A Welfare Analysis of Location Space Constraints with Vertically Separated Sellers

Abstract

This paper studies the welfare effects of location space constraints when the duopoly sellers are vertically separated. As the downstream firms respond to higher input prices by locating further away from the center of the market, constraining them to locate within the linear city allows the upstream manufacturers better to exploit the downstream industry. This leads to higher final good prices and lower consumer welfare (despite the savings on transportation). This result – which is robust to the inclusion of R&D decisions – is in sharp contrast to the case in which the sellers are vertically integrated. Also different, the incentive to invest in cost-reducing R&D is always insufficient compared with the social optimum. Our results thus suggest the importance of taking into account the vertical market structure in formulating zoning (product standard) and R&D policies.

Appendix

Proof of Lemma 1

We use backward induction to solve this three stage game.
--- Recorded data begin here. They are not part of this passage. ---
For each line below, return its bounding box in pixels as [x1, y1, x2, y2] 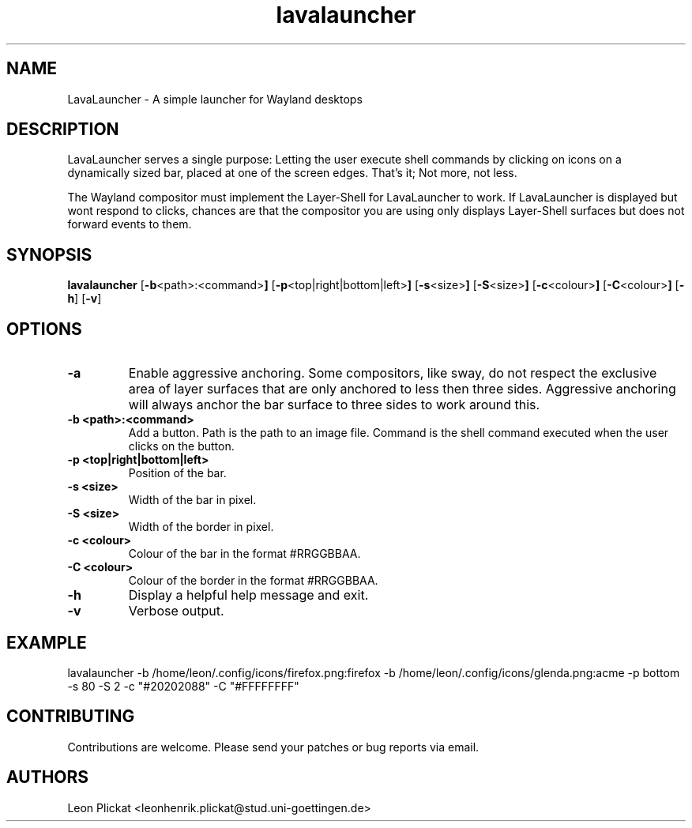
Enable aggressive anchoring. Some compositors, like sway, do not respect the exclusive [128, 365, 657, 382]
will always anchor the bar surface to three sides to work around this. [128, 397, 540, 413]
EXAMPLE [6, 632, 87, 653]
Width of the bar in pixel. [128, 493, 257, 507]
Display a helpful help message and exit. [128, 587, 369, 604]
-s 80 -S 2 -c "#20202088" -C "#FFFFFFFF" [67, 679, 299, 693]
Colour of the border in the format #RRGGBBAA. [128, 574, 378, 588]
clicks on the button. [128, 439, 235, 454]
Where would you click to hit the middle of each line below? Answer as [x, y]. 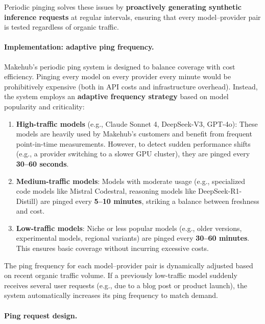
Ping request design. [41, 315]
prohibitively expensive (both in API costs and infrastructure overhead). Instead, [131, 86]
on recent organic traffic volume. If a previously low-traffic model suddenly [121, 275]
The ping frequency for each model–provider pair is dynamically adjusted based [129, 265]
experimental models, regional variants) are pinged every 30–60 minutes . [133, 238]
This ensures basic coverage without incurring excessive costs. [112, 248]
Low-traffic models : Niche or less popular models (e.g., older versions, [129, 228]
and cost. [30, 211]
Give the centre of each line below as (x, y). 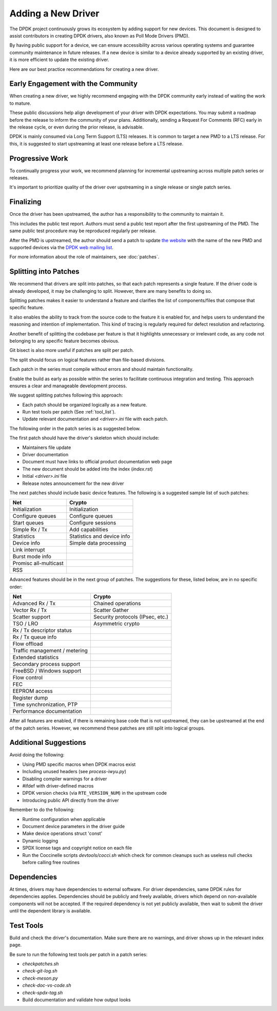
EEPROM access (33, 691)
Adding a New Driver (54, 13)
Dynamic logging (40, 840)
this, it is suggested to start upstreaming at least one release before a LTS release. (96, 143)
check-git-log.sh (40, 971)
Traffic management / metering (50, 651)
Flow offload (28, 644)
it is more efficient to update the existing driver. (60, 60)
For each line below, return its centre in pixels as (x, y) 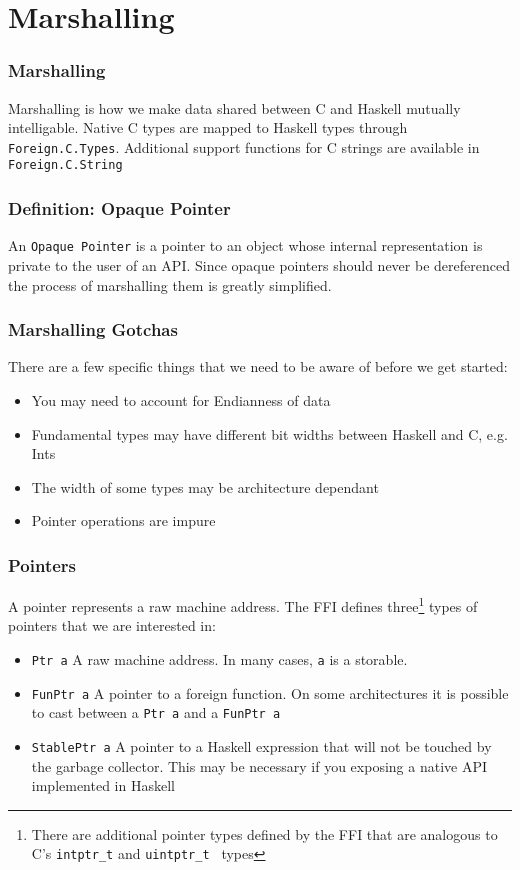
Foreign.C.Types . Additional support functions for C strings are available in (244, 146)
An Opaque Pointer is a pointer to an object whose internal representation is (245, 245)
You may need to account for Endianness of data (181, 399)
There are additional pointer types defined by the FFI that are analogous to (264, 833)
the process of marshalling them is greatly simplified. (170, 284)
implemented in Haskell (103, 785)
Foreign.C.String (65, 165)
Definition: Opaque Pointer (119, 208)
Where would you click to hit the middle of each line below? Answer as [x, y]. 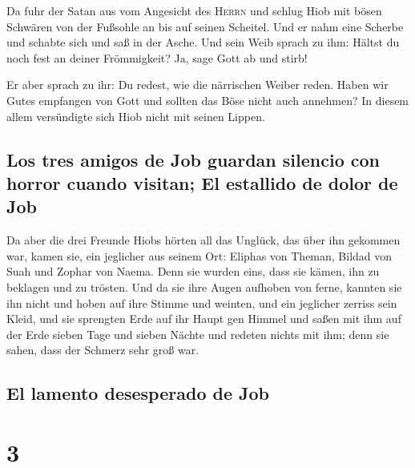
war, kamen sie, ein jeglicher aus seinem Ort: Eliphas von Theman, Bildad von [199, 255]
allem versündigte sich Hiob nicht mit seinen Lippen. [136, 116]
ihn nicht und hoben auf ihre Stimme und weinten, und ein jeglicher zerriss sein [202, 303]
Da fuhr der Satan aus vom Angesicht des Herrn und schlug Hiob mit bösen [194, 10]
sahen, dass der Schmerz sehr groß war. [103, 350]
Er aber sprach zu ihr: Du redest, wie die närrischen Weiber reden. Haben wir [197, 85]
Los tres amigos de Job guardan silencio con [193, 159]
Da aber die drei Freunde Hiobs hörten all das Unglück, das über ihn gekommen [203, 240]
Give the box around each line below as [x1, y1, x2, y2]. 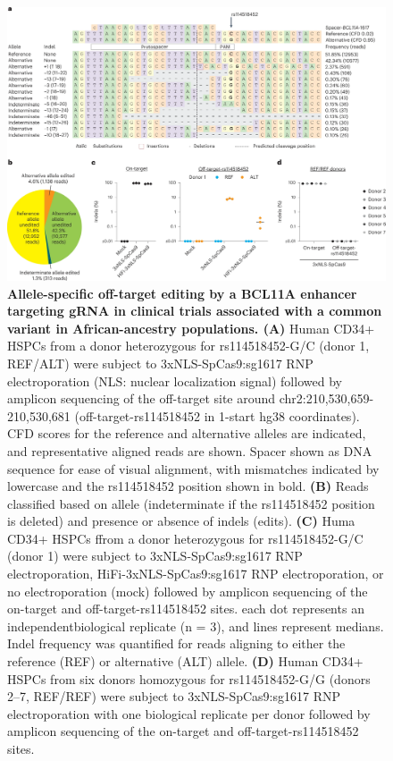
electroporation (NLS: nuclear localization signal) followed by [7, 371, 342, 390]
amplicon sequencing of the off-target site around [7, 389, 276, 408]
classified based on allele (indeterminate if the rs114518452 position [7, 494, 375, 512]
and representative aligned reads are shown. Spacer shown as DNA [7, 441, 372, 460]
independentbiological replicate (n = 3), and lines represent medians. [7, 616, 384, 635]
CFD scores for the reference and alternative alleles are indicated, [7, 424, 366, 443]
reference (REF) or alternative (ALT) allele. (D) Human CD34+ [7, 652, 364, 671]
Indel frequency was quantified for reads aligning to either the [7, 634, 346, 653]
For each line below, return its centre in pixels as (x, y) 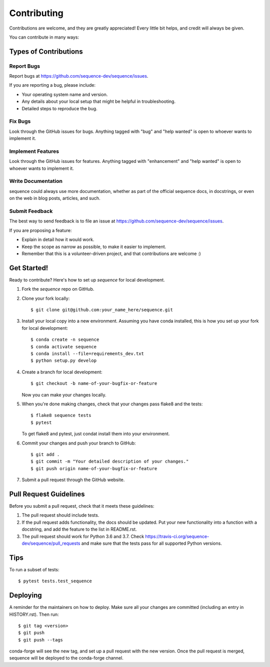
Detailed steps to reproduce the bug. (59, 108)
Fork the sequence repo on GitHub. (58, 289)
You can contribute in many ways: (44, 37)
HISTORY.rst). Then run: (34, 614)
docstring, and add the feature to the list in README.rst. (79, 529)
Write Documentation (36, 181)
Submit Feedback (31, 211)
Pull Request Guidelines (47, 494)
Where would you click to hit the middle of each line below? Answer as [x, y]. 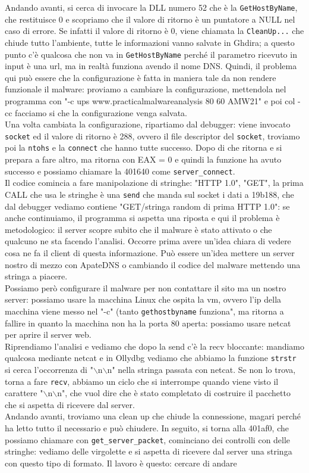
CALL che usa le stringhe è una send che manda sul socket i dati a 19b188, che [149, 194]
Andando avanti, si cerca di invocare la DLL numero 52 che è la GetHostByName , [151, 7]
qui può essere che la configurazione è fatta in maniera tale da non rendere [141, 77]
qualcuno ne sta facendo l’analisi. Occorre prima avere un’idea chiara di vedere [148, 241]
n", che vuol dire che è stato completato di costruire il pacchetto [174, 393]
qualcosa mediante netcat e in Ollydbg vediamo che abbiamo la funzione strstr [151, 358]
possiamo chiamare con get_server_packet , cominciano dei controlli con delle [148, 439]
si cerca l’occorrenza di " [49, 369]

Given the costs of the downstream firms (the input prices), the solutions to the pricing and location stages are

$$\begin{aligned} p_a= & {} \frac{1}{3}(2tx_b-2tx_a+2w_1+w_2+tx_b^2-tx_a^2), \quad p_b=\frac{1}{3}(4tx_b-4tx_a+w_1+2w_2-tx_b^2+tx_a^2),\\ x_a^{vc}=\,& {} 0, \qquad x_b^{vc}=1. \end{aligned}$$

The location of the marginal consumer is

$$\begin{aligned} \hat{x}=\frac{1}{2}+\frac{w_2-w_1}{6t}. \end{aligned}$$

In the first stage of input pricing, the first order conditions are

$$\begin{aligned} \frac{\partial \pi _1}{\partial w_1}=\frac{3t+w_2-2w_1+c}{6t}=0, \qquad \frac{\partial \pi _2}{\partial w_2}=\frac{3t-2w_2+w_1+c}{6t}=0. \end{aligned}$$

It is easy to verify that the second-order conditions are satisfied.

Solving the two first order conditions, we have

$$\begin{aligned} w_1^{vc}=w_2^{vc}=3t+c. \end{aligned}$$

Substituting them back into \(p_a\) and \(p_b\), we have \(p_a=p_b=4t+c\).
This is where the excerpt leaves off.